This is a question-by-proxy for a colleague from computer science. I'm sure many people here are already aware that convex decomposition forms an important sub-field of both computational geometry and vision (in the CS sense). The prototypical problem in this field is as follows:
Consider a nice compact, connected set $B \subset \mathbb{R}^n$ with non-zero volume (this set is typically a polyhedron). Find a minimal collection of closed convex subsets $C_j \subset B$ such that the union of $C_j$'s equals $B$, and all pairwise intersections $C_i \cap C_j$ for $i \neq j$ have zero volume.
A lot of work has gone into this, presumably because convex objects are considered simpler to analyze than arbitrary compact blobs. I'm no expert in the field, but I believe it is quite standard: algorithms have been implemented in CGAL, based on Chazelle's pioneering work.

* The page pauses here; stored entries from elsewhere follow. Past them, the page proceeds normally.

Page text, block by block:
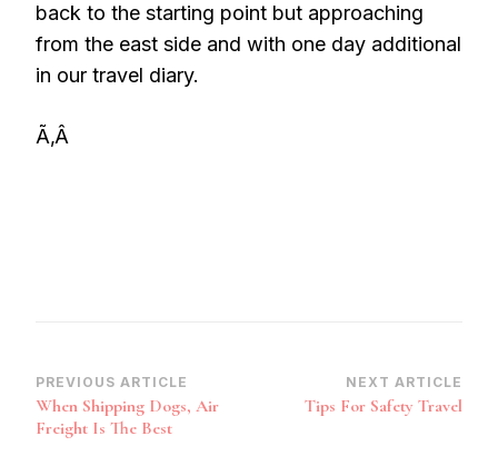
back to the starting point but approaching
from the east side and with one day additional
in our travel diary.
Ã‚Â
Post
Navigation
PREVIOUS ARTICLE
When Shipping Dogs, Air
Freight Is The Best
NEXT ARTICLE
Tips For Safety Travel
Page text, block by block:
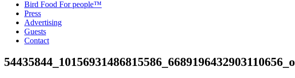
Bird Food For people™
Press
Advertising
Guests
Contact
54435844_10156931486815586_6689196432903110656_o
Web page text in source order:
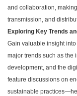
and collaboration,
transmission, and
Exploring Key Trends
Gain valuable insight
major trends such as the
development, and the
feature discussions on
sustainable
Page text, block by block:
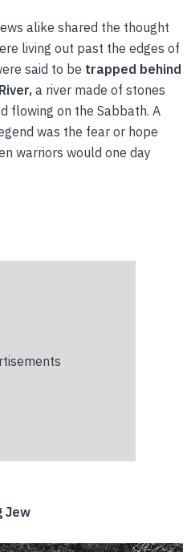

A lot of the theory breaks down almost immediately if one starts to step away from polyhedra. My question here can be best explained with this picture:
Note that there is no convex decomposition for the square minus disc on the left. So,
Which compact sets with non-zero volume are definable as finite unions and intersections of convex sets and their complements?

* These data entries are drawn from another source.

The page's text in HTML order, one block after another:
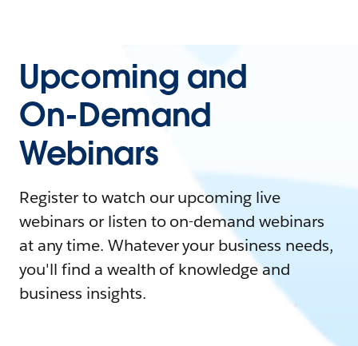
Upcoming and
On-Demand
Webinars
Register to watch our upcoming live
webinars or listen to on-demand webinars
at any time. Whatever your business needs,
you'll find a wealth of knowledge and
business insights.
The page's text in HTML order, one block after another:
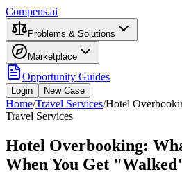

And of course, the natural follow-up: if we allow countable rather than finite unions and intersections and restrict our domain to some compact, convex subset of $\mathbb{R}^n$, then the definable sets naturally generate a sigma algebra.
Is this convex sigma algebra the same as the traditional one with open sets as a basis?
On one hand, every open ball is a countable union of closed convex subsets. But what about the other direction?